**Directions for this task:** Leaving out the pictures, please retype each record exactly.

**Material for the task:**
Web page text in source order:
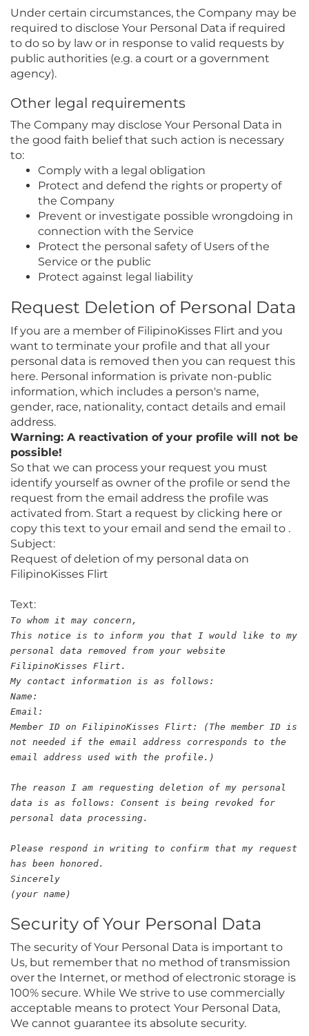
Under certain circumstances, the Company may be
required to disclose Your Personal Data if required
to do so by law or in response to valid requests by
public authorities (e.g. a court or a government
agency).
Other legal requirements
The Company may disclose Your Personal Data in
the good faith belief that such action is necessary
to:
Comply with a legal obligation
Protect and defend the rights or property of
the Company
Prevent or investigate possible wrongdoing in
connection with the Service
Protect the personal safety of Users of the
Service or the public
Protect against legal liability
Request Deletion of Personal Data
If you are a member of FilipinoKisses Flirt and you
want to terminate your profile and that all your
personal data is removed then you can request this
here. Personal information is private non-public
information, which includes a person's name,
gender, race, nationality, contact details and email
address.
Warning: A reactivation of your profile will not be
possible!
So that we can process your request you must
identify yourself as owner of the profile or send the
request from the email address the profile was
activated from. Start a request by clicking here or
copy this text to your email and send the email to .
Subject:
Request of deletion of my personal data on
FilipinoKisses Flirt
Text:
To whom it may concern,
This notice is to inform you that I would like to my
personal data removed from your website
FilipinoKisses Flirt.
My contact information is as follows:
Name:
Email:
Member ID on FilipinoKisses Flirt: (The member ID is
not needed if the email address corresponds to the
email address used with the profile.)
The reason I am requesting deletion of my personal
data is as follows: Consent is being revoked for
personal data processing.
Please respond in writing to confirm that my request
has been honored.
Sincerely
(your name)
Security of Your Personal Data
The security of Your Personal Data is important to
Us, but remember that no method of transmission
over the Internet, or method of electronic storage is
100% secure. While We strive to use commercially
acceptable means to protect Your Personal Data,
We cannot guarantee its absolute security.

**Answer to the exercise:**
Web page text in source order:
Under certain circumstances, the Company may be
required to disclose Your Personal Data if required
to do so by law or in response to valid requests by
public authorities (e.g. a court or a government
agency).
Other legal requirements
The Company may disclose Your Personal Data in
the good faith belief that such action is necessary
to:
Comply with a legal obligation
Protect and defend the rights or property of
the Company
Prevent or investigate possible wrongdoing in
connection with the Service
Protect the personal safety of Users of the
Service or the public
Protect against legal liability
Request Deletion of Personal Data
If you are a member of FilipinoKisses Flirt and you
want to terminate your profile and that all your
personal data is removed then you can request this
here. Personal information is private non-public
information, which includes a person's name,
gender, race, nationality, contact details and email
address.
Warning: A reactivation of your profile will not be
possible!
So that we can process your request you must
identify yourself as owner of the profile or send the
request from the email address the profile was
activated from. Start a request by clicking here or
copy this text to your email and send the email to .
Subject:
Request of deletion of my personal data on
FilipinoKisses Flirt
Text:
To whom it may concern,
This notice is to inform you that I would like to my
personal data removed from your website
FilipinoKisses Flirt.
My contact information is as follows:
Name:
Email:
Member ID on FilipinoKisses Flirt: (The member ID is
not needed if the email address corresponds to the
email address used with the profile.)
The reason I am requesting deletion of my personal
data is as follows: Consent is being revoked for
personal data processing.
Please respond in writing to confirm that my request
has been honored.
Sincerely
(your name)
Security of Your Personal Data
The security of Your Personal Data is important to
Us, but remember that no method of transmission
over the Internet, or method of electronic storage is
100% secure. While We strive to use commercially
acceptable means to protect Your Personal Data,
We cannot guarantee its absolute security.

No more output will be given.